The hydrophilic ionic nature of the inorganic filler particles typically causes them to exhibit high surface energy. The filler surface must be altered for better surface wetting and dispersion, which will enhance the composites' physical characteristics. Therefore, in this investigation, trimethoxysilylpropyl methacrylate (TMSPM) was used to increase the adherence of zirconium silicate nanoparticles to the resin matrix.23 This study demonstrates that adding 1.5% of zirconium silicate nanoparticles to PMMA for reinforcement led to the greatest gain in flexural strength. These findings are in line with those of a study by Kareem S,23 which found that the use of a 1.5% wt zirconium silicate nano-filler significantly increased the impact strength, transverse strength, and surface hardness.

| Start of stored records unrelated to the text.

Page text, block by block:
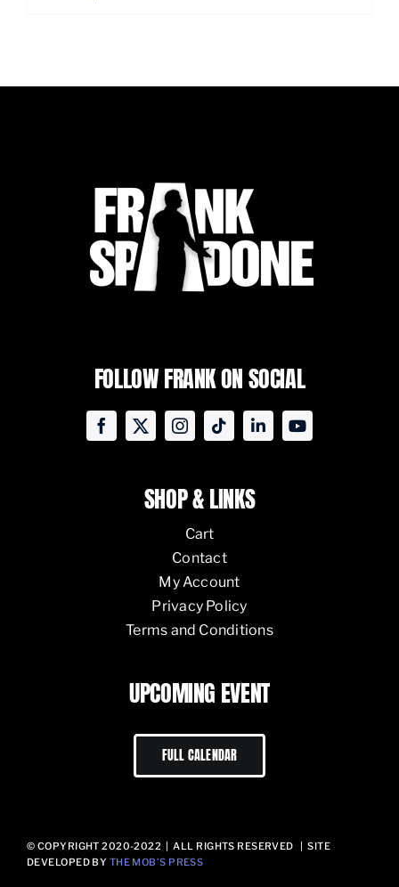
FOLLOW FRANK ON SOCIAL
SHOP & LINKS
Cart
Contact
My Account
Privacy Policy
Terms and Conditions
UPCOMING EVENT
FULL CALENDAR
© COPYRIGHT 2020-2022 | ALL RIGHTS RESERVED | SITE
DEVELOPED BY THE MOB’S PRESS
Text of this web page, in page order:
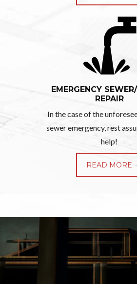
EMERGENCY
REPAIR
In the case of the
sewer emergency, rest
help!
READ MORE
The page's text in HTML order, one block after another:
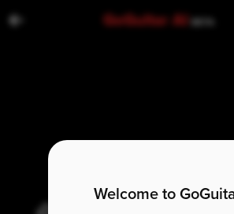
GoGuitar AI BETA
Welcome to
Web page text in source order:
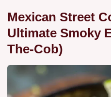
Mexican Street
Ultimate Smoky
The-Cob)
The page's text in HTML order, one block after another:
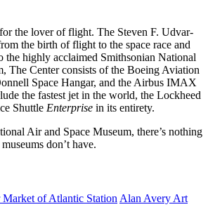
for the lover of flight. The Steven F. Udvar-
the birth of flight to the space race and
the highly acclaimed Smithsonian National
The Center consists of the Boeing Aviation
Space Hangar, and the Airbus IMAX
the fastest jet in the world, the Lockheed
Shuttle Enterprise in its entirety.
Air and Space Museum, there’s nothing
don’t have.
of Atlantic Station Alan Avery Art
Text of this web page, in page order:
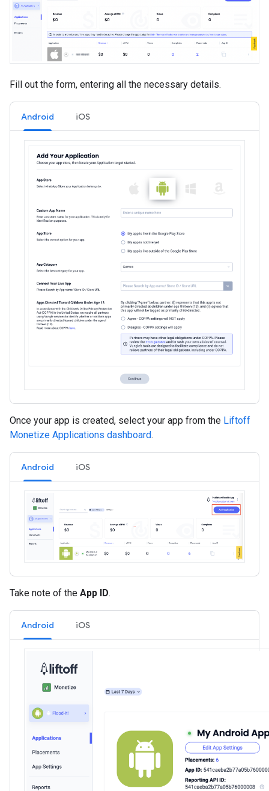
Fill out the form, entering all the necessary details.
Android iOS
Once your app is created, select your app from the Liftoff
Monetize Applications dashboard.
Android iOS
Take note of the App ID.
Android iOS
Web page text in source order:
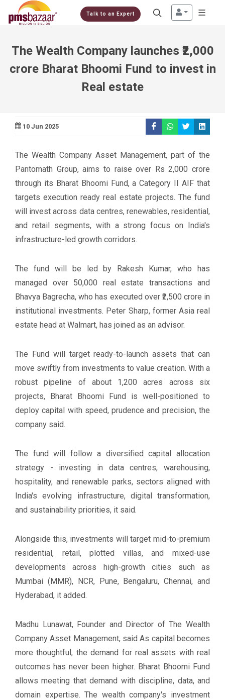
Talk to an Expert
The Wealth Company launches ₹2,000
crore Bharat Bhoomi Fund to invest in
Real estate
10 Jun 2025
The Wealth Company Asset Management, part of the
Pantomath Group, aims to raise over Rs 2,000 crore
through its Bharat Bhoomi Fund, a Category II AIF that
targets execution ready real estate projects. The fund
will invest across data centres, renewables, residential,
and retail segments, with a strong focus on India's
infrastructure-led growth corridors.
The fund will be led by Rakesh Kumar, who has
managed over 50,000 real estate transactions and
Bhavya Bagrecha, who has executed over ₹2,500 crore in
institutional investments. Peter Sharp, former Asia real
estate head at Walmart, has joined as an advisor.
The Fund will target ready-to-launch assets that can
move swiftly from investments to value creation. With a
robust pipeline of about 1,200 acres across six
projects, Bharat Bhoomi Fund is well-positioned to
deploy capital with speed, prudence and precision, the
company said.
The fund will follow a diversified capital allocation
strategy - investing in data centres, warehousing,
hospitality, and renewable parks, sectors aligned with
India's evolving infrastructure, digital transformation,
and sustainability priorities, it said.
Alongside this, investments will target mid-to-premium
residential, retail, plotted villas, and mixed-use
developments across high-growth cities such as
Mumbai (MMR), NCR, Pune, Bengaluru, Chennai, and
Hyderabad, it added.
Madhu Lunawat, Founder and Director of The Wealth
Company Asset Management, said As capital becomes
more thoughtful, the demand for real assets with real
outcomes has never been higher. Bharat Bhoomi Fund
allows meeting that demand with discipline, data, and
domain expertise. The wealth company's investment
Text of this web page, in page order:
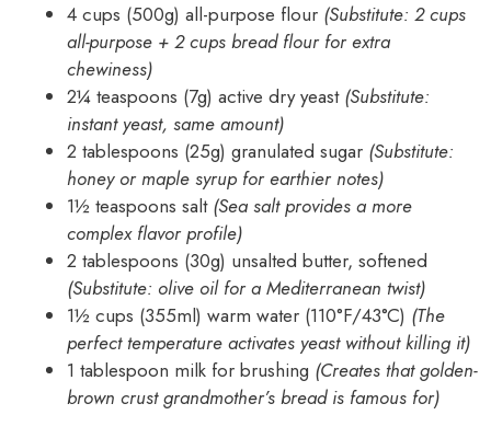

Vojdani's24 results showed that adding 2.5 weight percent Al2O3 powder significantly increased the flexural strength and hardness of heat-polymerized acrylic resin. When compared to the control group, the addition of 5–20 wt% Al2O3 considerably decreased flexural strength in their pilot investigation. A decrease in the cross-section of the load-bearing matrix; stress concentration due to too many filler particles; an increase in fillers may also change the resin's modulus of elasticity and the way cracks spread through the specimen; and trapped air and moisture may cause voids to form and incomplete wetting of the fillers by the resin are all potential explanations for a decrease in strength with an increase in percentage.
Conclusion
The following conclusions, given the constraints of the investigation, were reached:
The flexural strength of specimens with reinforcement improved;
The flexural strength of heat-polymerized PMMA denture base specimens reinforced with 2% (Group 3), 2.5% (Group 4), 3% (Group 5), 4% (Group 6) silanized zirconium silicate nanoparticles did not increase statistically significantly when compared to unreinforced specimens.
Reinforcement with 1.5% of silanized zirconium silicate nanoparticles showed statistically significant increase in flexural strength.